我再次会见了日本首相宫泽敬一、比利时首相马尔萨斯和中国总理李鹏。
2000年,李鹏在纽约联合国总部会议厅主持了千年议长会议。
鲍里斯·叶利钦和我第一次见面。他见面时坦率亲切的态度非常引人注目。我们围坐在委员会的圆桌旁。约翰·梅杰,作为会议主席,我坐在他的右边。坐在我右边的是鲍里斯·叶利钦。布什不时微笑着与贝克交换意见。约翰·梅杰宣布会议开始。“我们今天在联合国的存在标志着世界的一个转折点。”

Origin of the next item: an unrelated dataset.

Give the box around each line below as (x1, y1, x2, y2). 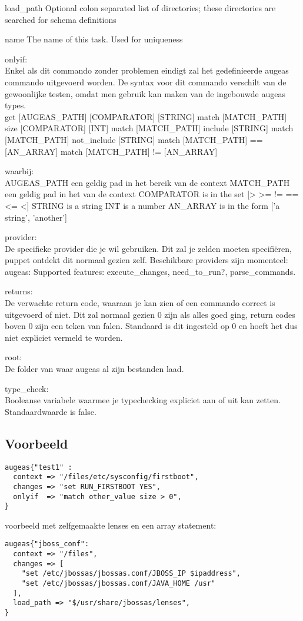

弗朗索瓦·密特朗首先发言。他宣布,法国“准备在联合国秘书长的部署下,在48小时内派遣一支1000人的特遣部队参加维和行动,特遣部队人数可在一周内增加到2000人。”我很高兴听到密特朗在对穆巴拉克的讲话中重申我的呼吁,即东西方冷战对抗的结束绝不能被南北半球的铁幕所取代。
随后,鲍里斯·叶利钦的声音在会议厅回荡:“也许这是历史上第一次真正有机会终结威权主义,粉碎极权主义主要信息资源的线上正义秩序,无论新秩序采取何种形式。”随后,他宣布俄罗斯最后十名政治犯已被赦免:“自由的俄罗斯不再有意识形态的囚犯。”每个人都感觉到这些话的极端重要性。
鲍里斯·叶利钦
……
我用一张小桌子招待参加会议的领导。乔治坐在我的右边,鲍里斯·叶利钦坐在我的左边。我轻轻拍了拍杯子,站起来说:“今天,我们很高兴第一次以这种方式见面,就像阿拉伯谚语说的,一起分享面包和盐。”但是我忘了举杯祝福各位贵宾的健康,于是坐了下来。我感到非常尴尬,向鲍里斯·叶利钦道歉。“没关系。”他对我说:“重要的是这张桌子充满了友好的气氛。”
……
1992年1月31日下午,在最后一次会议之后,我会见了中国总理李鹏。他礼貌地告诉我要区分国际战争和内战。他提到了联合国在传统战争中的作用,在传统战争中,一个国家越过国际公认的边界攻击另一个国家。中国坚持认为,联合国介入任何内部冲突都将侵犯有关国家的主权。毫无疑问,李鹏主要考虑的是台湾省和西藏。但是,无论问题发生在哪里,中国都将坚持不干涉内政的严格原则。
加利和江泽民合影
当我想到李鹏的话时,我认为更大的问题是,尽管目前的大多数冲突实际上发生在一个国家的边界内,但可以合理地说,其中许多冲突威胁到国际和平与安全的更广泛利益。